6. The method for hierarchical power allocation in a dual-stack fuel cell according to claim 1, characterized in that, The underlying controller outputs the optimal power of the dual stacks to the actuator in a control cycle, specifically including: The optimal power command for fuel cell 1 and fuel cell 2 is output according to the set control cycle; Real-time acquisition of dual-reactor operating status parameters, including output power and system efficiency, and dynamic adjustment of power allocation strategy.
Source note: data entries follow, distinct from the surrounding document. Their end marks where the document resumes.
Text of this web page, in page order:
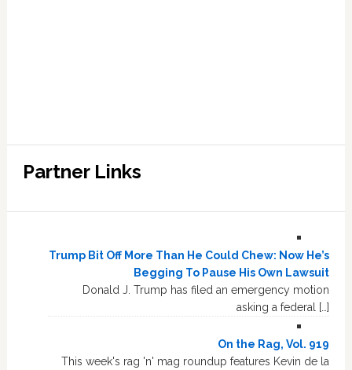
Partner Links
Trump Bit Off More Than He Could Chew: Now He’s
Begging To Pause His Own Lawsuit
Donald J. Trump has filed an emergency motion
asking a federal […]
On the Rag, Vol. 919
This week's rag 'n' mag roundup features Kevin de la

7. A method for hierarchical power allocation in a dual-stack fuel cell according to claim 1, characterized in that, The top-level controller synchronously outputs power distribution commands between the hydrogen power system and the supercapacitor, specifically including: Simultaneously output the optimal power value of the hydrogen power system and the supercapacitor compensation power value; The power output limit range is set according to the extreme value of the supercapacitor voltage, and overvoltage protection is implemented.
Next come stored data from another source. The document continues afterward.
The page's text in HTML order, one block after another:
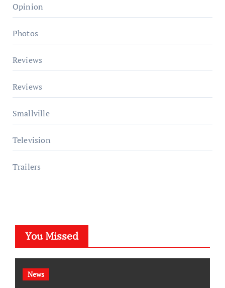
Opinion
Photos
Reviews
Reviews
Smallville
Television
Trailers
You Missed
News
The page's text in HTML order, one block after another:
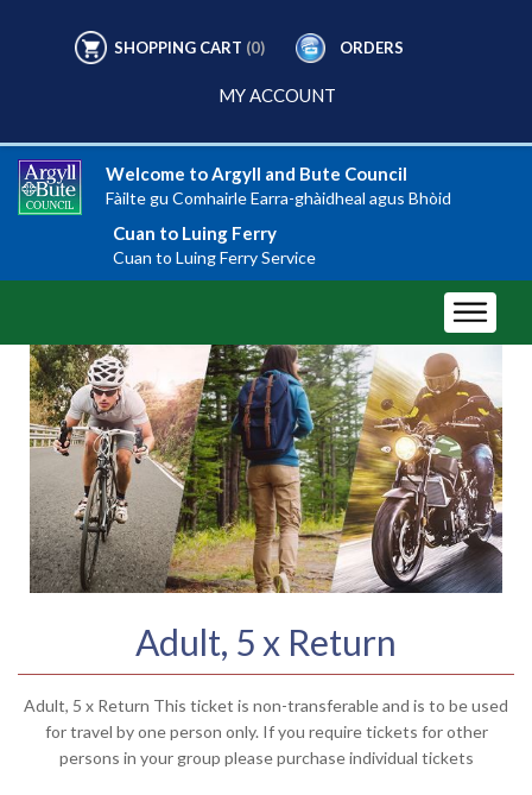
SHOPPING CART (0) ORDERS
MY ACCOUNT
Welcome to Argyll and Bute Council
Fàilte gu Comhairle Earra-ghàidheal agus Bhòid
Cuan to Luing Ferry
Cuan to Luing Ferry Service
Adult, 5 x Return
Adult, 5 x Return This ticket is non-transferable and is to be used
for travel by one person only. If you require tickets for other
persons in your group please purchase individual tickets
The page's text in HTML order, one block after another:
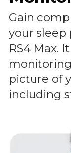
Gain
your sleep
RS4 Max.
picture of
including
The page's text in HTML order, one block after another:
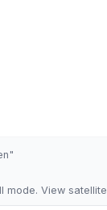
mode. View
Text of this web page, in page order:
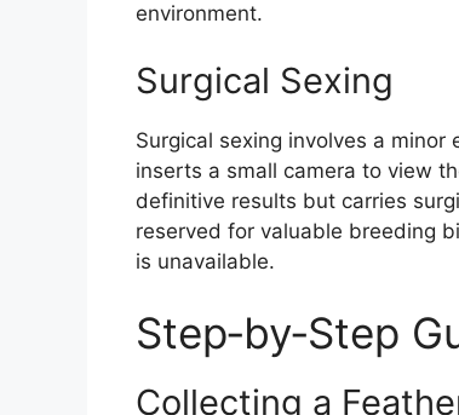
environment.
Surgical Sexing
Surgical sexing involves a
inserts a small camera to view
definitive results but carries
reserved for valuable breeding
is unavailable.
Step‑by‑Step
Collecting a
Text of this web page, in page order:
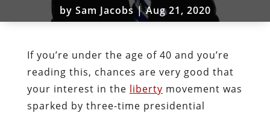
by Sam Jacobs|Aug 21, 2020
If you’re under the age of 40 and you’re
reading this, chances are very good that
your interest in the liberty movement was
sparked by three-time presidential

8. A method for hierarchical power allocation in a dual-stack fuel cell according to claim 1, characterized in that, It also includes system parameter configuration steps: Set the supercapacitor module capacity to a specific value, the internal resistance to a specific value, and the voltage operating range to a specific range; Set the control cycle to a specific duration to ensure the system's real-time response performance.
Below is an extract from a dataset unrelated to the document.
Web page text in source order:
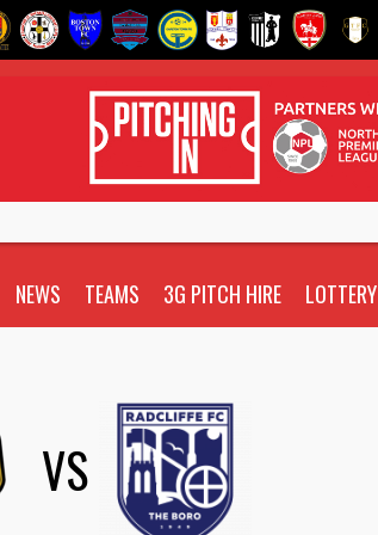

9. A dual-stack fuel cell hierarchical power distribution system, used to implement the dual-stack fuel cell hierarchical power distribution method according to any one of claims 1-8, characterized in that, The system includes: The underlying control module is configured to perform dual-stack power allocation calculations and joint efficiency function solving. The top-level control module is configured to handle power matching between the hydrogen power system and the supercapacitor, as well as energy cost factor updates. The data communication module is used to realize real-time data exchange and command synchronization between controllers; The actuator drive module is used to receive control commands and drive the fuel cell and supercapacitor units to work together.

10. A tiered power distribution system for a dual-stack fuel cell, characterized in that, The system includes: Memory containing executable program code; A processor coupled to the memory; The processor calls the executable program code stored in the memory to execute a hierarchical power allocation method for a dual-stack fuel cell as described in any one of claims 1-8.